My name is Jada Burke. I am 20 years old and from Nepean, Ontario in Canada. I have been playing hockey since I was 3 years old. I grew up in a big hockey family with two older brothers; both of them playing and coaching hockey all over Canada. Along with that, I have 2 amazing parents who have spent 25+ years in the rinks watching all three of us play the sport we love. I finished my minor hockey career playing in the PWHL for the Nepean Jr. Wildcats and now I currently play Division I at Lindenwood University where I am a junior and studying athletic training. Growing up in a predominately white neighborhood and playing a predominately white sport, there were not a lot of people who looked like me for me to look up to. Most of the time, being the only minority on my team, it was easy to feel like I didn’t belong. So I wanted to become an HPOC Movement Brand Ambassador to be a role model for younger, female, black hockey players. I am very passionate about change and making an impact, so this role seemed perfect.

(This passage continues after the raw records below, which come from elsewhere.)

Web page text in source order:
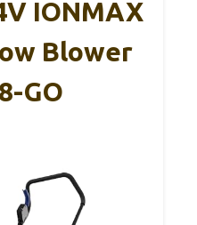
IONMAX
Blower
GO
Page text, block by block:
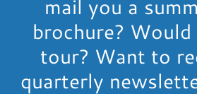
mail you a
brochure?
tour? Want to
quarterly
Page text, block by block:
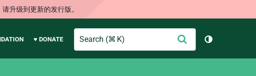
升级到更新的发行版。
♥ DONATE
Search
交
切换主题（
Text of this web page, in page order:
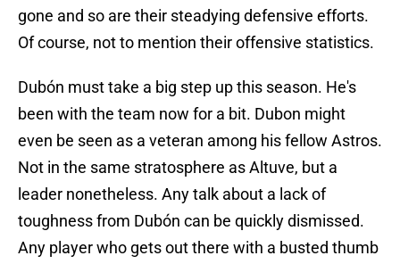
gone and so are their steadying defensive efforts.
Of course, not to mention their offensive statistics.
Dubón must take a big step up this season. He's
been with the team now for a bit. Dubon might
even be seen as a veteran among his fellow Astros.
Not in the same stratosphere as Altuve, but a
leader nonetheless. Any talk about a lack of
toughness from Dubón can be quickly dismissed.
Any player who gets out there with a busted thumb
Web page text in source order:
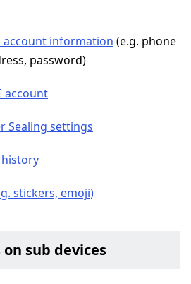
account information (e.g. phone
password)
account
Sealing settings
stickers, emoji)
sub devices

I am really looking forward to making new connections and meeting the other members of this movement. Especially in the world today, having a community of passionate people of colour all moving towards the same goal is something I am excited to be a part of. It is easy to say you support a cause, but becoming an ambassador feels like I am putting my words to action and I love that. 

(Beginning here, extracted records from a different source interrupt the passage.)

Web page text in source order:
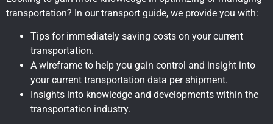
transportation? In our transport guide, we provide you with:
Tips for immediately saving costs on your current
transportation.
A wireframe to help you gain control and insight into
your current transportation data per shipment.
Insights into knowledge and developments within the
transportation industry.
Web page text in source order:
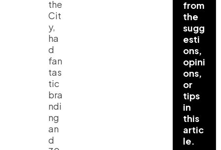
the
Cit
y,
ha
d
fan
tas
tic
bra
ndi
ng
an
d
from
the
sugg
esti
ons,
opini
ons,
or
tips
in
this
artic
le.

Not really a secret but I love to dance and sing; ALL of my teammates can attest to that during game day warm ups. I really enjoy listening and writing poetry. A hidden talent would be that I can make a really loud “clicking” sound with my tongue and I am double jointed in my left ring finger.

I think I have to go with Sarah Nurse. She is an amazing player and I would love to hear more about her journey though life and how she got to where she is. I feel like we have some parallels; I would also love to talk about what it was like growing up with such an athletic family and with 2 brothers as well! 

The best advice I have been given is “don’t get too high on your highs or too low on your lows.” This has stuck with me for many aspects in life and hockey. It is so important to recognize your successes, but also not to let them get to your head. I try to be proud of my accomplishments, while also knowing that that is not the end goal. I still need to continue to work twice as hard to stay where I am and continue to progress. I am also my own worst critic so I know I can be hard on myself sometimes. But I can’t get “too low on my lows” either or else I will never bounce back. After a bad shift on the ice or a bad mark on a test, I have to rise and be better the next time around.  My dream for women’s hockey is for it to continue to gain respect within the hockey world. Also to grow in diversity of every race starting at a young age. I’d love if eventually the phrase “I am the only black girl on the team” is no longer be used. This goes for every minority in the world of hockey; I want the community to grow and for everyone to feel like they belong.